[Exercise details]: This calls for a verbatim copy of all the data, with no images carried over.

——————

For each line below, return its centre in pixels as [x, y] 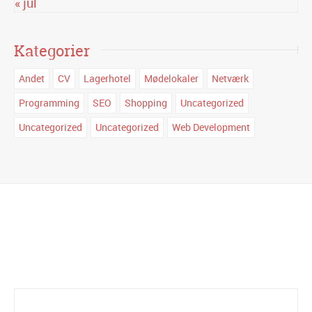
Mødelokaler [171, 78]
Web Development [211, 127]
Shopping [146, 102]
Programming [49, 102]
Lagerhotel [107, 78]
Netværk [230, 78]
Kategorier [52, 50]

——————

[Response for this exercise]:
For each line below, return its centre in pixels as [x, y] 
Mødelokaler [171, 78]
Web Development [211, 127]
Shopping [146, 102]
Programming [49, 102]
Lagerhotel [107, 78]
Netværk [230, 78]
Kategorier [52, 50]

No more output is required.